以往,他不是沒碰到過這種事兒,但隻要大差不離,雙方隻要不是深仇大恨,能過去的,差不多也就算過去了。
但此時,他面對的,一位是當今萍州大佬老馬的大公子馬紅東,而旁邊,卻是頂頭上司的獨苗公子周泉北。
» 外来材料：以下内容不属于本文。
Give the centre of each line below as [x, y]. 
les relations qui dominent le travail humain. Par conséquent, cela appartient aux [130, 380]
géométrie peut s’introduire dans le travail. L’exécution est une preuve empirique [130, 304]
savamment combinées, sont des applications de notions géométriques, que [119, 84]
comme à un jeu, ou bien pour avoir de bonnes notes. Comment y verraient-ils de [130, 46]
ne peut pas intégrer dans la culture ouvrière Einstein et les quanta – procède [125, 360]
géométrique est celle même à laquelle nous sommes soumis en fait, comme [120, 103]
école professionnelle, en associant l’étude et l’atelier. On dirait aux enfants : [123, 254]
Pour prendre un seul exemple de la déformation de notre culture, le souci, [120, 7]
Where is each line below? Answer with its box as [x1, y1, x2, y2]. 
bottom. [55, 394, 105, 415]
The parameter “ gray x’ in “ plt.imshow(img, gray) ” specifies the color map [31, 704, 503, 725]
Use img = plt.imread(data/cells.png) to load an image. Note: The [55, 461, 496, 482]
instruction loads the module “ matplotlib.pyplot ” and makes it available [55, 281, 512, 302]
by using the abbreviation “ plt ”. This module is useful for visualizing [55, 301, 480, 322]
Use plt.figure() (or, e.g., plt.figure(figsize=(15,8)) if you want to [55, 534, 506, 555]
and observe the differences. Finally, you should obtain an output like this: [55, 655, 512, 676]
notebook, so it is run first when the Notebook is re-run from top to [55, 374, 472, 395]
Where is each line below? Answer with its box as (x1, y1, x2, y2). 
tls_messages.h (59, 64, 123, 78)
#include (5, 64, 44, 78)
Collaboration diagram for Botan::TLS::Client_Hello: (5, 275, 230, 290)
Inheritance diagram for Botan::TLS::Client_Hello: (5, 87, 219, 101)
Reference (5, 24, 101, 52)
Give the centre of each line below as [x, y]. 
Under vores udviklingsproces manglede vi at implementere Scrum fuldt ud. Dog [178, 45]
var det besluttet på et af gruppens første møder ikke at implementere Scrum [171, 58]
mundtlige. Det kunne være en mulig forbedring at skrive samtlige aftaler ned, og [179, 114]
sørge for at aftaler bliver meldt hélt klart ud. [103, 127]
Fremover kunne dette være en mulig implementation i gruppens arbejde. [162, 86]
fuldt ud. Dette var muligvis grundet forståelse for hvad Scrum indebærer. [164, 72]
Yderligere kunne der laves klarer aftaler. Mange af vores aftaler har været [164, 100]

周泉北和呂玲珑的情誼,在萍州,隻要是局内人,有心人,就沒有不清楚的。
實際上,這就是呂市長的乘龍快婿啊。
這,這本來就不是太友好的雙方,居然,居然在這裏掐上了,這……
這讓黃鵬飛這個屁大的小卒,又該如何選擇呢?
“……”
“……”
黃鵬飛努力了幾次,努力想說出幾句圓場的話,但很可惜,他的喉嚨裏,仿似是被針線縫住了,無論他怎麽努力,卻就是一個字也說不出來。
氣氛一下子僵在了當場。
雙方之間雖然沒有火焰,但暗地裏,氣勢早已經吞天。
周泉北卻不急,淡淡的點燃了一顆煙。
以往,周泉北并不願意跟馬紅東這邊,徹底撕破臉皮,但此時早已經非彼時。
老周上位在即,暴風雨也就要來到,這層窗戶紙,早晚要捅破。
與其磨磨唧唧,拖拖拉拉,周泉北索性來個痛快的。
上一世,馬紅東提前得到了消息,逃到了國外,逍遙法外,但這一世,周泉北怎能還讓他這麽逍遙?
正如當年那句老話,“别看你今天吃得歡,早晚都得拉清單。”
誰做的虧心事,必須要付出代價。
這已經不隻是爲周泉北自己,更是爲了萍州600萬老百姓。
周泉北行得正,站得直,他的财産,都經得起考驗,沒有一分民脂民膏,就算有些不明白的,那也是曆史的産物,周泉北隻不過是從洋鬼子手裏搶下來而已。
但馬紅東,不說别的,單是他旗下鴻達地産做的虧心事兒,就已經足夠他槍斃十次了。
這時,馬紅東的手機忽然響了起來,馬紅東面色微變,看了周泉北一眼。
周泉北雲淡風輕,臉上挂着淡淡的笑意,并沒有任何表示。
教育廳雖然也算是職能部門,但很多事情,隻可意會,不可言傳,就算今天這尚哥是省長公子,但就憑他做下的這混事兒,周泉北也是踩定了。
馬紅東見威勢壓不倒周泉北,也不再理會,掏出手機,接通了電話。
此時,過道頂上并沒有防護層,天空有些陰郁,一陣冷風吹過來,竟然飄起了小雪花。
周泉北并沒有聽清馬紅東那邊電話裏究竟說的是什麽,隻是,他聽了幾句,臉色已經很不好看,片刻,他挂斷了電話,對黃鵬飛道:“所長同志,我現在有幾個朋友受了傷,我要把他們送醫院,沒問題吧?”
黃鵬飛頓時愣住了,片刻,這才反應了過來,忙道:“馬總,沒問題,沒問題。您請便,您請便。”
馬紅東陰郁着臉,一擺手,身後的幾個跟班,趕忙過來,把尚哥幾人扶了起來。
但他們剛要離去,周泉北卻忽然對馬紅東身邊的萬思豪笑道:“萬兄,咱們可是有日子沒見了啊?”